§ **Work instructions**: Beginning at the line containing "rentabilisé? (34, 58)", give again every line through the end of the data, unchanged and with both ends included. Drop any pictures.

§ **Exercise material**:
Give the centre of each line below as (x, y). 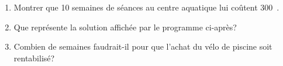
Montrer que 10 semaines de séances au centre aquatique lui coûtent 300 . (146, 7)
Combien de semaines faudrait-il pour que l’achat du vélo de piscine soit (143, 46)
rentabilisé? (34, 58)
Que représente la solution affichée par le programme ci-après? (125, 27)
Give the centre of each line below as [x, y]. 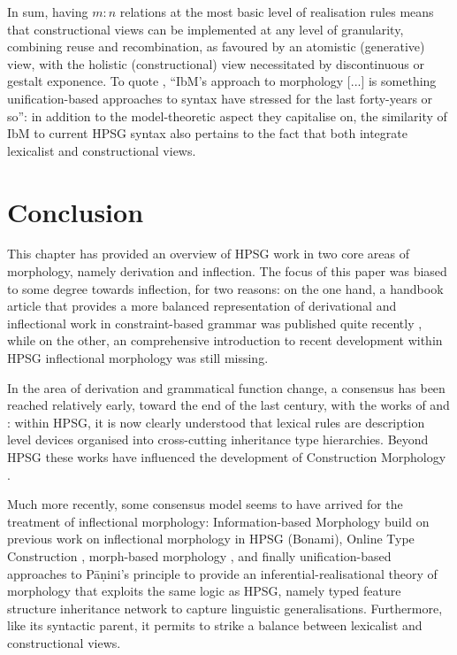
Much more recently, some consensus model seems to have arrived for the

§ **Task response**:
rentabilisé? (34, 58)
Que représente la solution affichée par le programme ci-après? (125, 27)
Give the centre of each line below as [x, y]. 
Much more recently, some consensus model seems to have arrived for the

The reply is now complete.